A daily 0.1% return sounds small. On $1,000, the first day's gain is only $1.
But the number changes when that same 0.1% repeats hundreds or thousands of times. The return is not applied only to the original $1,000. It is applied to the money after it has already grown.
The assumption needs to be clear: 0.1% every day is not a weak return. If it repeats for 365 days, it produces roughly a 44% one-year gain. This article uses that steady daily return as a simple simulation to show how much the period changes the result.
The setup is simple: same starting money, same daily return, different periods.
| Period | Days | Final amount | Profit | Multiple |
|---|---|---|---|---|
| 1 year | 365 | about $1,440 | about $440 | 1.44x |
| 3 years | 1,095 | about $2,988 | about $1,988 | 2.99x |
| 5 years | 1,825 | about $6,197 | about $5,197 | 6.20x |
Five years is not five times one year
After one year, the profit is about $440. A simple mental shortcut might make five years feel like about five times that profit.
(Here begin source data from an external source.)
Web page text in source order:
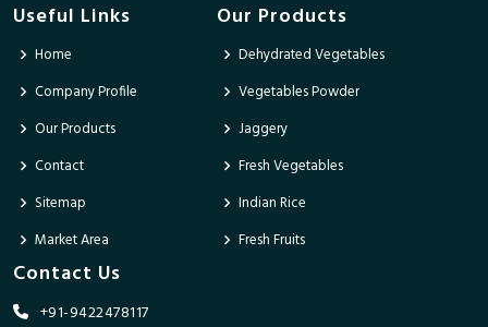
Useful Links
Home
Company Profile
Our Products
Contact
Sitemap
Market Area
Our Products
Dehydrated Vegetables
Vegetables Powder
Jaggery
Fresh Vegetables
Indian Rice
Fresh Fruits
Contact Us
+91-9422478117
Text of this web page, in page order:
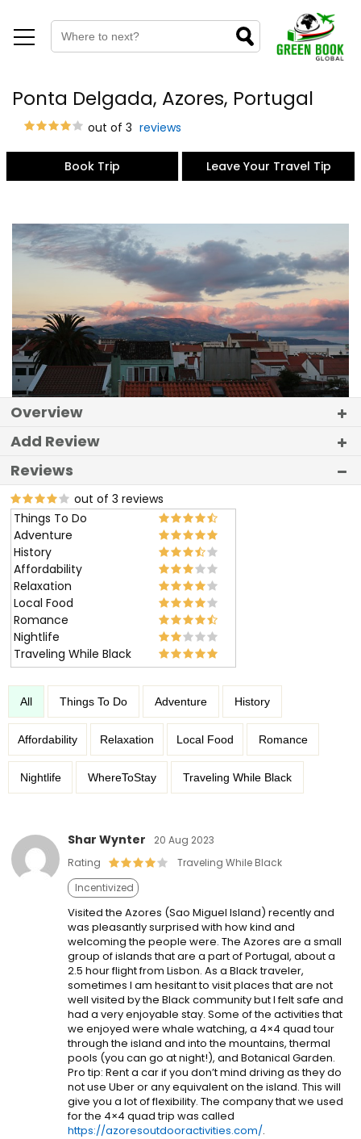
Ponta Delgada, Azores, Portugal
out of 3 reviews
Book Trip Leave Your Travel Tip
Overview
Add Review
Reviews
out of 3 reviews
Things To Do
Adventure
History
Affordability
Relaxation
Local Food
Romance
Nightlife
Traveling While Black
All Things To Do Adventure History
Affordability Relaxation Local Food Romance
Nightlife WhereToStay Traveling While Black
Shar Wynter
20 Aug 2023
Rating
Traveling While Black
Incentivized
Visited the Azores (Sao Miguel Island) recently and
was pleasantly surprised with how kind and
welcoming the people were. The Azores are a small
group of islands that are a part of Portugal, about a
2.5 hour flight from Lisbon. As a Black traveler,
sometimes I am hesitant to visit places that are not
well visited by the Black community but I felt safe and
had a very enjoyable stay. Some of the activities that
we enjoyed were whale watching, a 4×4 quad tour
through the island and into the mountains, thermal
pools (you can go at night!), and Botanical Garden.
Pro tip: Rent a car if you don’t mind driving as they do
not use Uber or any equivalent on the island. This will
give you a lot of flexibility. The company that we used
for the 4×4 quad trip was called
https://azoresoutdooractivities.com/.

But compounding does not work that way. After five years, the profit is about $5,197, and the original $1,000 becomes about $6,197.
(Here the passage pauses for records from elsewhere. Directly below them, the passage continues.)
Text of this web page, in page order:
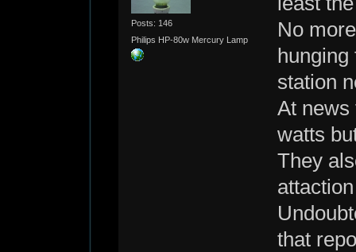
Posts: 146
Philips HP-80w Mercury Lamp
No
station
At news
watts
They
that
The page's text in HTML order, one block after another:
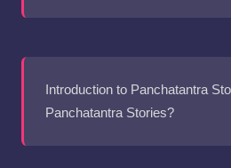
Introduction to Panchatantra
Panchatantra Stories?
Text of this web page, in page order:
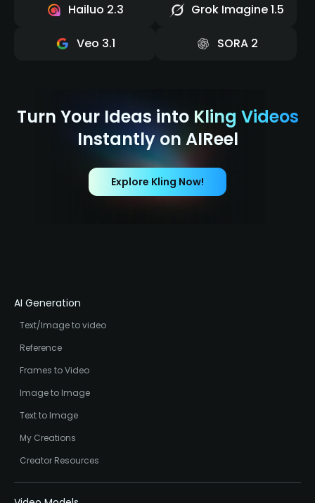
Hailuo 2.3 Grok Imagine 1.5
Veo 3.1 SORA 2
Turn Your Ideas into Kling Videos
Instantly on AIReel
Explore Kling Now!
AI Generation
Text/Image to video
Reference
Frames to Video
Image to Image
Text to Image
My Creations
Creator Resources

The reason is that the base keeps changing. On day one, 0.1% is applied to $1,000. After one year, 0.1% is applied to about $1,440. After three years, it is applied to about $2,988. The same percentage creates a larger money gain as the account grows.
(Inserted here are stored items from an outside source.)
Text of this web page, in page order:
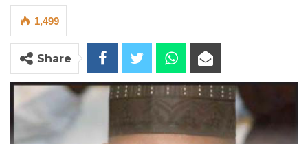
1,499
Share
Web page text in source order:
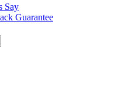
Say
Guarantee
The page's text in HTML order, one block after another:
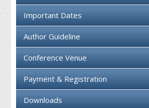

So the point is not only the daily return. The point is how long that return repeats. With the same principal and the same return, changing the period from 1 year to 5 years changes the outcome completely.
Real investing does not move in a straight line like this. There can be losing days, fees, taxes, volatility, and changes in contribution size. This is not investment advice. It is a simulation that shows how time changes money in a compound calculation.